Egglfing-Obernberg Hydropower Plant (Kraftwerk Egglfing-Obernberg) is a run-of-the-river hydroelectric power plant on the Inn, where the river forms the border between Germany and Austria. The municipality of Egglfing, Bavaria, is located on the left side of the Inn and the municipality of Obernberg, Upper Austria, is located on the right side.

==History==
To supply an aluminium smelter near Braunau with power, two hydropower plants were to be constructed on the Inn: Ering-Frauenstein and Egglfing-Obernberg. Work on the Ering-Frauenstein plant began in February 1939. In January 1943, all 3 machines were operational.

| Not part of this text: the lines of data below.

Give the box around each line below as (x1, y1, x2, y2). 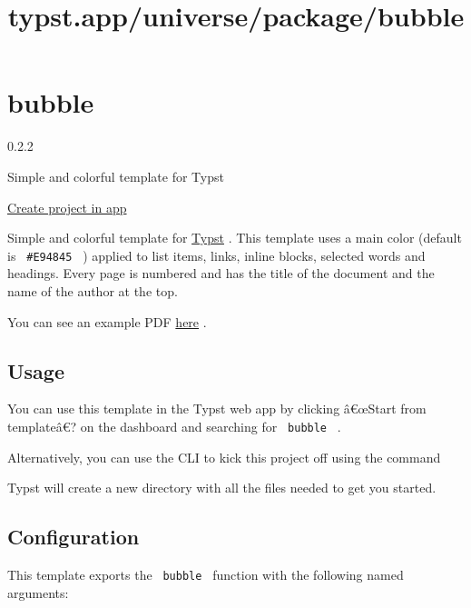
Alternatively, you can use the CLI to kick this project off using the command (7, 447, 441, 466)
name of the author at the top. (7, 281, 178, 300)
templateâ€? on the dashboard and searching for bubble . (7, 416, 341, 435)
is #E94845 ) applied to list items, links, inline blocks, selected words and (7, 245, 426, 264)
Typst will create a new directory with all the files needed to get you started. (7, 478, 437, 497)
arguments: (7, 583, 69, 602)
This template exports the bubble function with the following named (7, 564, 404, 583)
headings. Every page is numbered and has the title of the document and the (7, 264, 435, 283)
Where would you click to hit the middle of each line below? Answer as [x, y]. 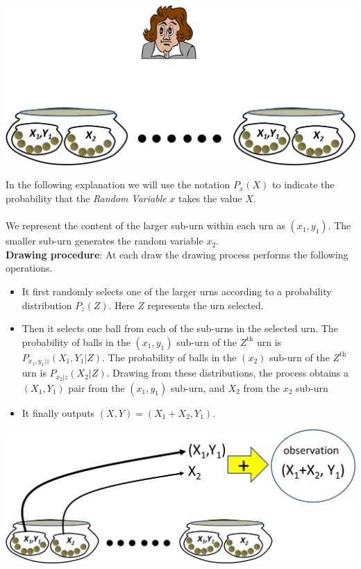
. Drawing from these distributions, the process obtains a [228, 373]
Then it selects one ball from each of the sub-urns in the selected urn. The [180, 328]
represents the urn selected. [205, 305]
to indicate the [303, 184]
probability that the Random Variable [86, 198]
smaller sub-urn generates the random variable [104, 241]
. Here [121, 305]
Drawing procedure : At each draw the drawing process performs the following [177, 254]
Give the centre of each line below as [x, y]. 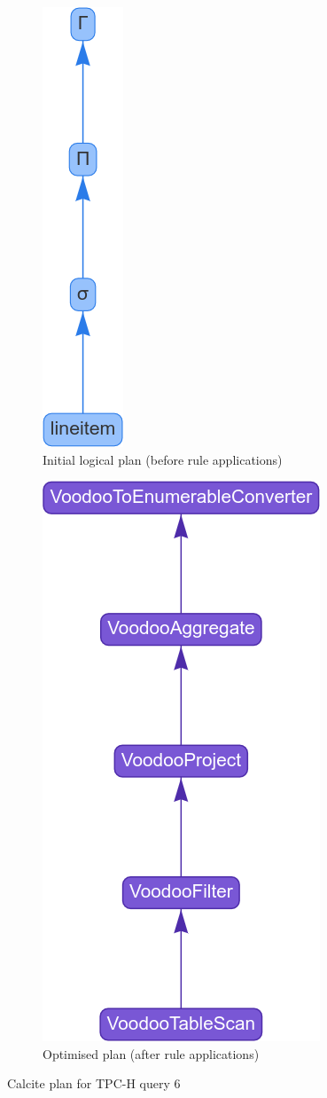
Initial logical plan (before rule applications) [163, 459]
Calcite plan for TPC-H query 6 [94, 1083]
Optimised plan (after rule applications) [151, 1053]
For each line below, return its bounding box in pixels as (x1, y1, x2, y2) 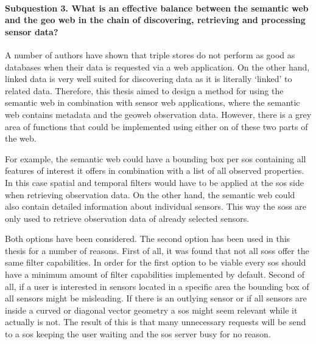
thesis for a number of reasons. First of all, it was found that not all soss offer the (5, 244, 309, 256)
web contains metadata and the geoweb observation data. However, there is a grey (5, 108, 312, 120)
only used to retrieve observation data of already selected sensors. (5, 212, 250, 224)
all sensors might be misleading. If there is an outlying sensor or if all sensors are (5, 292, 307, 304)
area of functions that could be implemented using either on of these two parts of (5, 120, 308, 132)
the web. (5, 132, 37, 145)
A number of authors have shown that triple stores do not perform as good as (5, 48, 295, 61)
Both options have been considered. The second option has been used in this (5, 232, 290, 245)
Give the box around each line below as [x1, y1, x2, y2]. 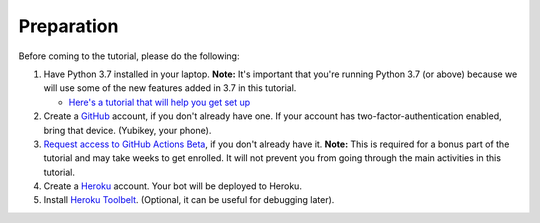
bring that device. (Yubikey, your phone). [43, 124, 212, 136]
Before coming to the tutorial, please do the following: [18, 50, 240, 62]
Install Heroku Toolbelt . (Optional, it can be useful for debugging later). [43, 194, 335, 206]
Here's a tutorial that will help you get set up [68, 96, 251, 108]
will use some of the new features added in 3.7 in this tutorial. [43, 82, 297, 94]
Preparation [18, 15, 119, 37]
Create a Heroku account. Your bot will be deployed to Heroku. [43, 180, 302, 192]
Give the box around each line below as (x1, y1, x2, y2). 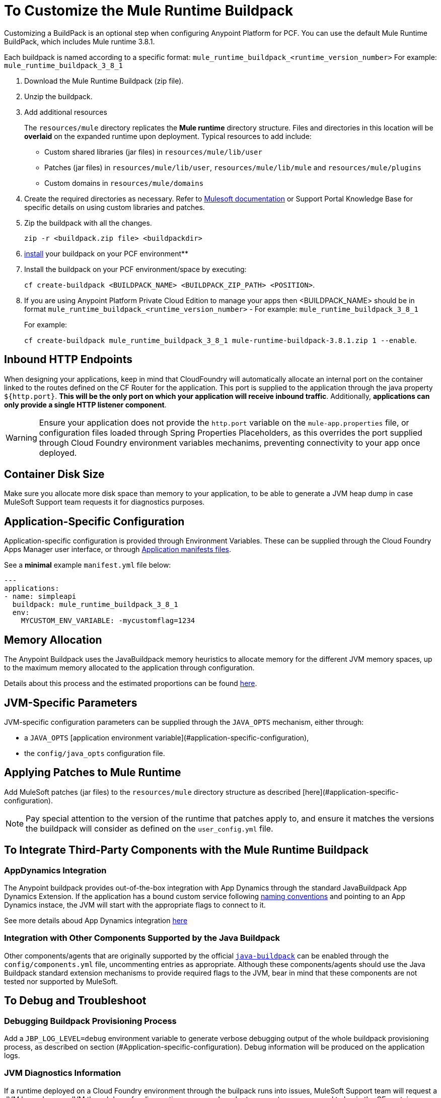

Work on the Egglfing-Obernberg hydropower plant began in July 1941. The first turbine went online in October 1944, the second in January 1946. The 6th machine went online in September 1950. The last construction works were finished in July 1951.

==Dam==
The dam is a concrete gravity dam. The powerhouse, with the 6 generators, is located on the left side of the Inn. The spillway is located on the right side and features five gates, each measuring 23 m in length. Upstream of the powerhouse, the dam features an additional concrete wall as protection against bombs.

==Reservoir==
At whole reservoir level of 325.90 m, the dam's reservoir has a length of 12.7 km. On both sides of the reservoir are embankment dams. The reservoir is part of the Ramsar site Unterer Inn.

==Power plant ==
The power plant has a nameplate capacity of 84 MW and contains 6 Kaplan turbine-generators. The annual generation is about 485 mio. kwh. The turbines were supplied by Escher-Wyss and the generators by Siemens. Beginning in 1983, the original turbines with 4 blades were replaced with turbines featuring 5 blades. The average hydraulic head is 10.5 m.